# WHAT TO WORK ON
Copy out nothing but the lines from the one holding "DESCRIPTION [5, 90, 90, 105]" through the end of the entries below, exactly as written and without the pictures.

═════ INPUT RECORDS

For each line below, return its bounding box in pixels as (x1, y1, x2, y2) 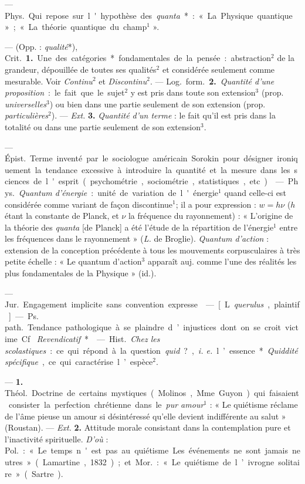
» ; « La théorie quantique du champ (5, 21, 147, 33)
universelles (5, 97, 47, 110)
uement (5, 163, 31, 175)
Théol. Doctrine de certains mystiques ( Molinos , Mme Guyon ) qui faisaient (5, 387, 299, 399)
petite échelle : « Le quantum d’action (5, 255, 142, 268)
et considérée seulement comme (162, 63, 275, 75)
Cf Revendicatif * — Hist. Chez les (21, 333, 160, 345)
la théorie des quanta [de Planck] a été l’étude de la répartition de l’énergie (5, 221, 274, 233)
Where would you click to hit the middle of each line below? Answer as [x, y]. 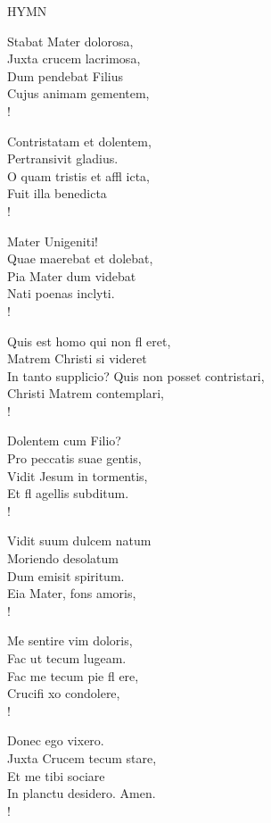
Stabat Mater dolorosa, [70, 41]
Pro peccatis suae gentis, [74, 458]
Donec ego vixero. [56, 740]
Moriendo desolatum [63, 558]
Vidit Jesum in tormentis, [78, 475]
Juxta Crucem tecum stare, [82, 757]
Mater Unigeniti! [53, 241]
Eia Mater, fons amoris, [72, 593]
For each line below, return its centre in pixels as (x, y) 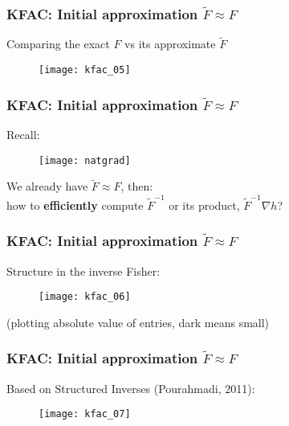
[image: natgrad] (85, 160)
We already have (47, 186)
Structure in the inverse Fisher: (83, 270)
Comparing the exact (58, 44)
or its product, (204, 205)
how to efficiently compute (75, 205)
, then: (137, 186)
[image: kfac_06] (85, 297)
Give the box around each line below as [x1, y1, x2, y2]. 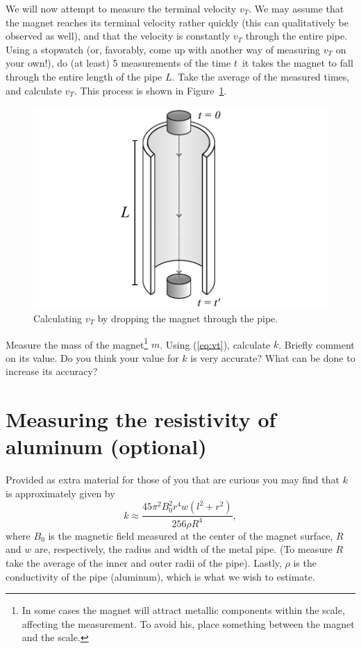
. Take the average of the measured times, [171, 69, 350, 83]
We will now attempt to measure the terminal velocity [6, 1, 237, 15]
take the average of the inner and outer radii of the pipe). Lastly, [6, 556, 282, 570]
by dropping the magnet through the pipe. [97, 310, 278, 325]
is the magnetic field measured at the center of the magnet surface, [48, 528, 333, 542]
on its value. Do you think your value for [6, 350, 179, 365]
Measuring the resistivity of [6, 405, 276, 433]
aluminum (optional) [6, 432, 207, 460]
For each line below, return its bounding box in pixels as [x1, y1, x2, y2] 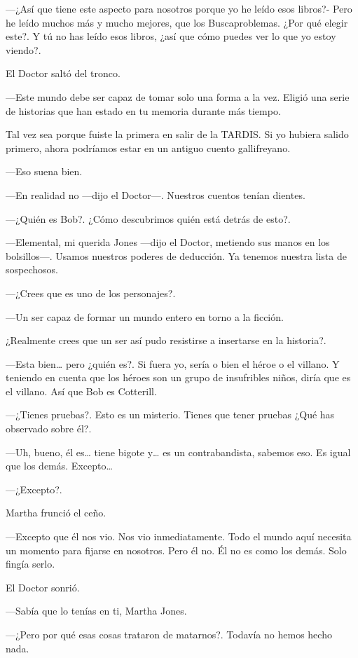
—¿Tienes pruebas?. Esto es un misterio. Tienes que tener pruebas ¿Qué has [6, 407, 335, 422]
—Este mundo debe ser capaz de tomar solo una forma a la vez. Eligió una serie [6, 89, 350, 104]
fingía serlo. [6, 556, 55, 571]
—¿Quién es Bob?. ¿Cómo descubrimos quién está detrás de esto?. [6, 211, 291, 226]
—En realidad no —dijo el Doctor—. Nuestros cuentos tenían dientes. [6, 187, 305, 202]
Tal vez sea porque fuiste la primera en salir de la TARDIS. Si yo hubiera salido [6, 127, 349, 142]
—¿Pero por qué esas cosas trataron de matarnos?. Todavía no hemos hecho [6, 627, 332, 641]
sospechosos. [6, 262, 58, 277]
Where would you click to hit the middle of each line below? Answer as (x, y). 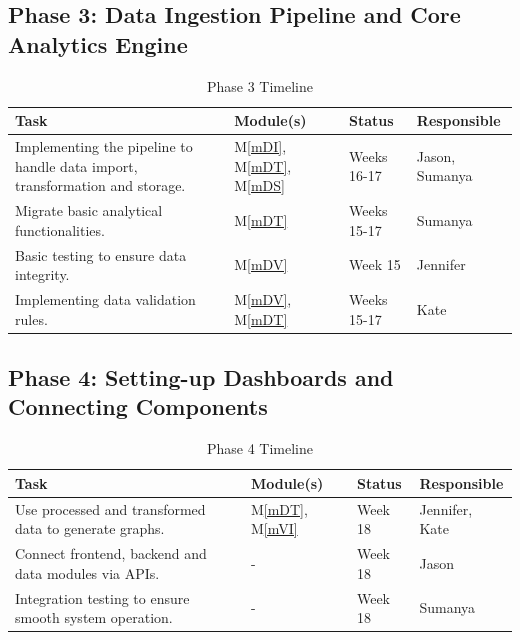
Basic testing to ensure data (101, 254)
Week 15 (375, 264)
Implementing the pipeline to (104, 146)
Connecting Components (138, 406)
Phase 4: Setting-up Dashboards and (201, 377)
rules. (31, 318)
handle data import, (76, 165)
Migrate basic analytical (89, 210)
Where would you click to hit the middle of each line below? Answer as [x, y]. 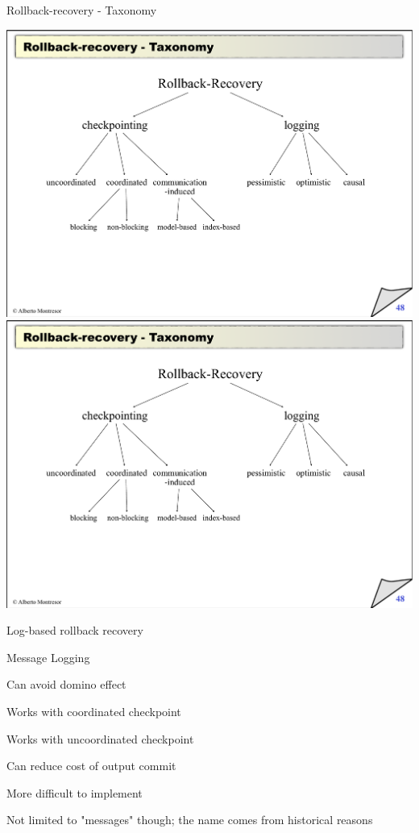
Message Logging [48, 657]
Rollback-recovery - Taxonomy [82, 10]
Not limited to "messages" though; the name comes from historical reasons [190, 820]
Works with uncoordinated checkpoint [100, 738]
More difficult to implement [75, 792]
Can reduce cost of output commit [91, 766]
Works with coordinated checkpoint [94, 711]
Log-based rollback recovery [75, 630]
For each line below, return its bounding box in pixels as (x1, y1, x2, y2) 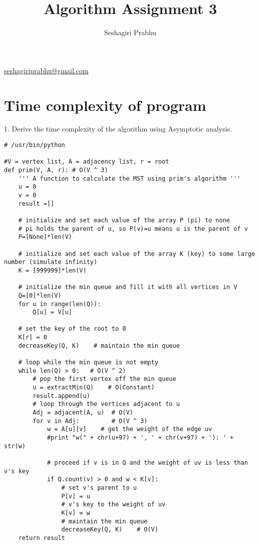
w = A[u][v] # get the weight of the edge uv (47, 426, 212, 433)
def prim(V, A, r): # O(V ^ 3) (4, 167, 108, 174)
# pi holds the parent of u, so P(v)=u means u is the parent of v (18, 225, 248, 232)
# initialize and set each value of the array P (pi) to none (18, 216, 230, 224)
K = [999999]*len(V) (18, 266, 87, 274)
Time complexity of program (4, 94, 206, 115)
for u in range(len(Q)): (18, 300, 101, 308)
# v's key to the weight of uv (61, 501, 166, 508)
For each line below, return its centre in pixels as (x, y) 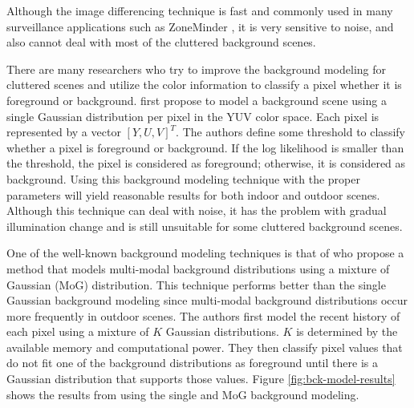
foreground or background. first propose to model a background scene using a (197, 100)
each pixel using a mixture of (78, 331)
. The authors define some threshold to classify (290, 132)
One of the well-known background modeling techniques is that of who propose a (205, 253)
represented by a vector (64, 132)
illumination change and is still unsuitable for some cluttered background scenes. (205, 226)
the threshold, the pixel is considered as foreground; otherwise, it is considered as (206, 163)
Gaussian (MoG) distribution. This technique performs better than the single (196, 284)
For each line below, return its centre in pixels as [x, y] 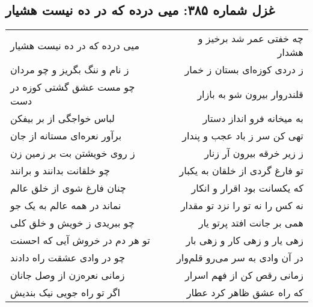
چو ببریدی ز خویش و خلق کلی [72, 223]
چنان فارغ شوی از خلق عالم [68, 188]
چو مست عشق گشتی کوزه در [73, 87]
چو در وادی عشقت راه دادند [68, 258]
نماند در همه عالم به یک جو [66, 205]
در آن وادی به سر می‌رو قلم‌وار [240, 258]
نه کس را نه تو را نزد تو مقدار [242, 205]
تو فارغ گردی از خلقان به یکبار [241, 171]
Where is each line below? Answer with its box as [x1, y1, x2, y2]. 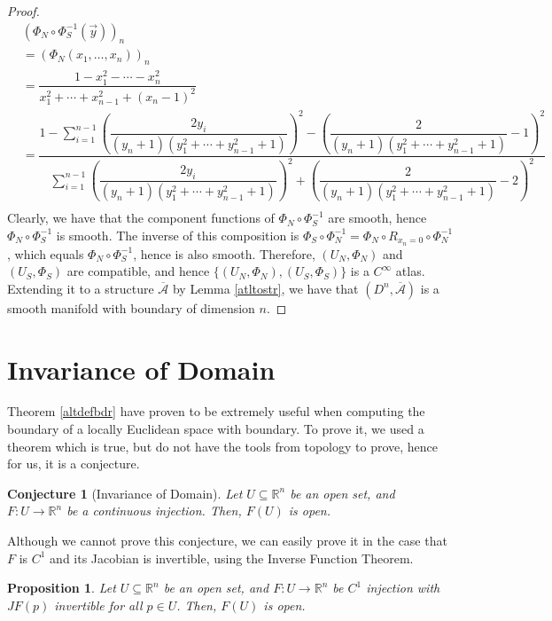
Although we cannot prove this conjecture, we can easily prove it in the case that [7, 531, 447, 550]
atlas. [395, 262, 425, 280]
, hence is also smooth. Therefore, [133, 244, 315, 263]
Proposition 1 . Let [7, 578, 116, 597]
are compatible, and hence [66, 262, 210, 280]
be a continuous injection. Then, [66, 501, 242, 520]
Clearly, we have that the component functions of [7, 208, 275, 227]
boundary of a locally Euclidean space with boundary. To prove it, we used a [7, 420, 424, 438]
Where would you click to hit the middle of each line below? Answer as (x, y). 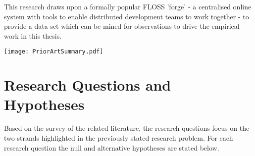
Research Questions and (88, 85)
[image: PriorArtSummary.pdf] (54, 52)
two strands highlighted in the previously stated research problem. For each (119, 137)
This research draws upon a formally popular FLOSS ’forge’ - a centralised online (128, 6)
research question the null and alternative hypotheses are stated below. (112, 147)
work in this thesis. (33, 35)
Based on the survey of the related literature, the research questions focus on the (127, 128)
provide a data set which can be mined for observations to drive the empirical (122, 26)
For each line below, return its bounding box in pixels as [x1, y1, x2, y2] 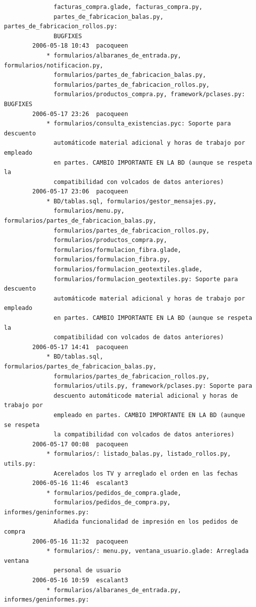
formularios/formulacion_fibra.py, [53, 256, 171, 263]
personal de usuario [53, 567, 121, 574]
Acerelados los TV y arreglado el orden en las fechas [53, 470, 238, 477]
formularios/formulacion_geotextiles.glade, [53, 266, 203, 273]
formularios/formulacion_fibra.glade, [53, 246, 181, 253]
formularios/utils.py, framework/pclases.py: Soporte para [53, 382, 253, 390]
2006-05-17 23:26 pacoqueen [32, 110, 128, 118]
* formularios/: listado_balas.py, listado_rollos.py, [46, 450, 231, 458]
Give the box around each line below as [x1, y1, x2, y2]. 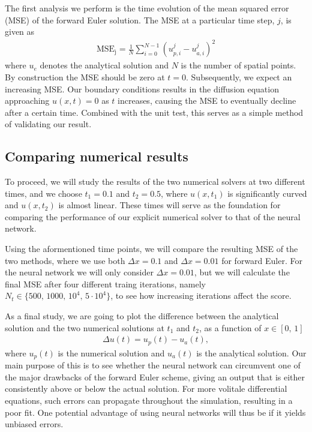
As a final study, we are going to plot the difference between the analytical [5, 310, 279, 322]
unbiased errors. [5, 418, 64, 430]
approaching [5, 94, 50, 107]
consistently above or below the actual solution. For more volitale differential [5, 382, 287, 395]
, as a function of [199, 321, 262, 334]
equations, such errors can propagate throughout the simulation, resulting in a [5, 394, 293, 406]
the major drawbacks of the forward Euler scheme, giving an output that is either [5, 370, 305, 383]
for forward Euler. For [221, 254, 302, 266]
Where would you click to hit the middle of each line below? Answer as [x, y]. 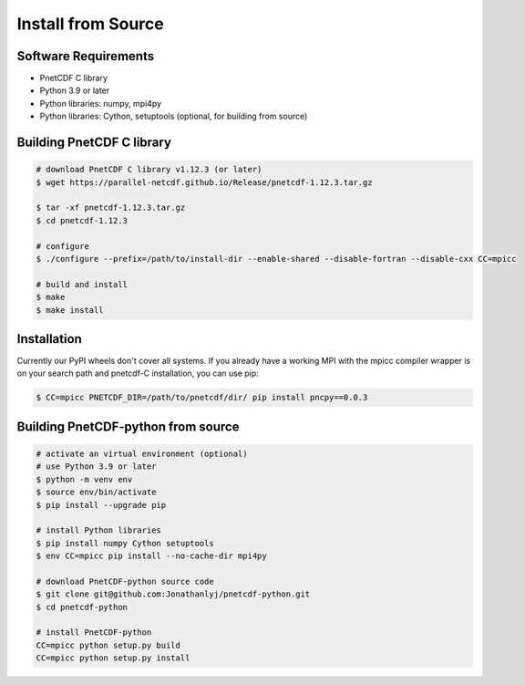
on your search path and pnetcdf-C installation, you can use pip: [138, 373]
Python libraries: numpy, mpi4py [101, 103]
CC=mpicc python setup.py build [108, 645]
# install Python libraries [98, 530]
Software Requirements [86, 56]
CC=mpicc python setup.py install [113, 658]
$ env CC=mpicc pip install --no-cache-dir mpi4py [152, 556]
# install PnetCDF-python [94, 633]
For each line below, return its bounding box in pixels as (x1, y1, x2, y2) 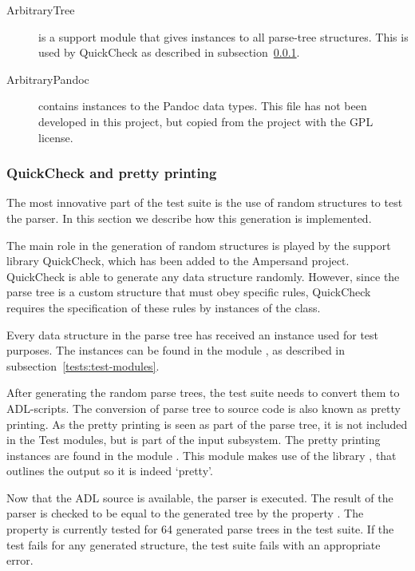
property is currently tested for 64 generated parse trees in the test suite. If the (6, 521, 394, 537)
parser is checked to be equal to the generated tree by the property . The (6, 505, 364, 521)
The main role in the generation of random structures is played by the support (6, 236, 391, 253)
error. (6, 552, 34, 569)
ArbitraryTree (6, 2, 75, 18)
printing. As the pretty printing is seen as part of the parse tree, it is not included (6, 415, 408, 432)
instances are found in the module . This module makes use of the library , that (6, 446, 397, 463)
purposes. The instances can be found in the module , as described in (6, 342, 346, 359)
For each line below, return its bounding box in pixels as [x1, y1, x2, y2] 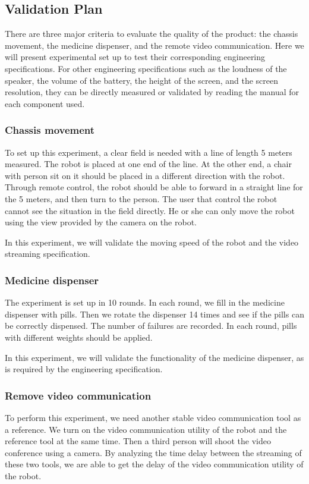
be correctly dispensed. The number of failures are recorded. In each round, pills [5, 319, 297, 332]
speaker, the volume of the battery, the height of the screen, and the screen [5, 74, 279, 86]
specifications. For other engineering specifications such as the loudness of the [5, 62, 287, 74]
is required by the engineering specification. [5, 363, 163, 375]
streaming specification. [5, 247, 90, 260]
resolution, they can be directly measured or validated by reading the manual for [5, 86, 299, 98]
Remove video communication [5, 388, 152, 403]
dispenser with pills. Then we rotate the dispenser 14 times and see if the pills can [5, 307, 304, 320]
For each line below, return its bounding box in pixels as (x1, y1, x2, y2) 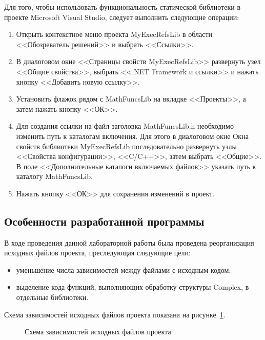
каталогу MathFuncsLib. (16, 171, 93, 182)
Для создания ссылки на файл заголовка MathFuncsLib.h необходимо (16, 121, 234, 131)
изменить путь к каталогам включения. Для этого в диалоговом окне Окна (16, 130, 249, 141)
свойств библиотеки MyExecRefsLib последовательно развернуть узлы (16, 141, 237, 151)
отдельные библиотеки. (16, 292, 89, 303)
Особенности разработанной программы (4, 213, 205, 229)
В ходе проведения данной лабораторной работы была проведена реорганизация (4, 237, 254, 248)
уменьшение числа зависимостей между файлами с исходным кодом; (16, 264, 231, 275)
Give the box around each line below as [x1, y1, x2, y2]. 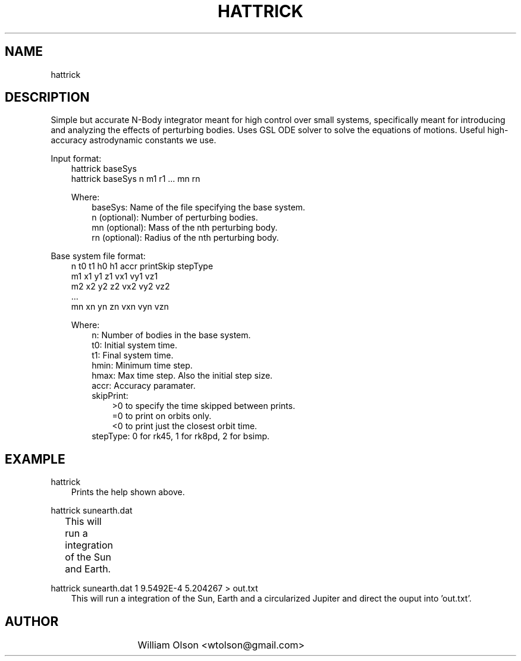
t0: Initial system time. [92, 340, 178, 351]
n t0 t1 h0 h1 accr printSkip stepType [71, 261, 214, 272]
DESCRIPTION [5, 90, 90, 105]
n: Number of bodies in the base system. [92, 330, 251, 341]
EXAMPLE [5, 451, 65, 467]
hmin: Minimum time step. [92, 360, 193, 371]
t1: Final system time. [92, 350, 174, 361]
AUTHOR [5, 613, 59, 629]
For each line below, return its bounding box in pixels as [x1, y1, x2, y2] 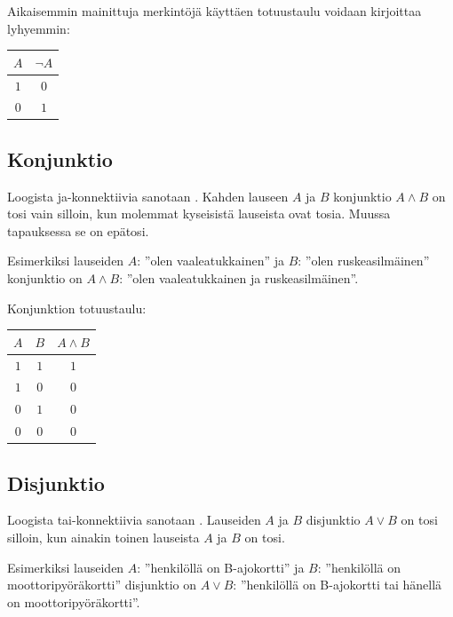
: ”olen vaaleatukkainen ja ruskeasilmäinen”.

══════════

# TASK OUTPUT
DESCRIPTION [5, 90, 90, 105]
n: Number of bodies in the base system. [92, 330, 251, 341]
EXAMPLE [5, 451, 65, 467]
hmin: Minimum time step. [92, 360, 193, 371]
t1: Final system time. [92, 350, 174, 361]
AUTHOR [5, 613, 59, 629]
For each line below, return its bounding box in pixels as [x1, y1, x2, y2] 
: ”olen vaaleatukkainen ja ruskeasilmäinen”.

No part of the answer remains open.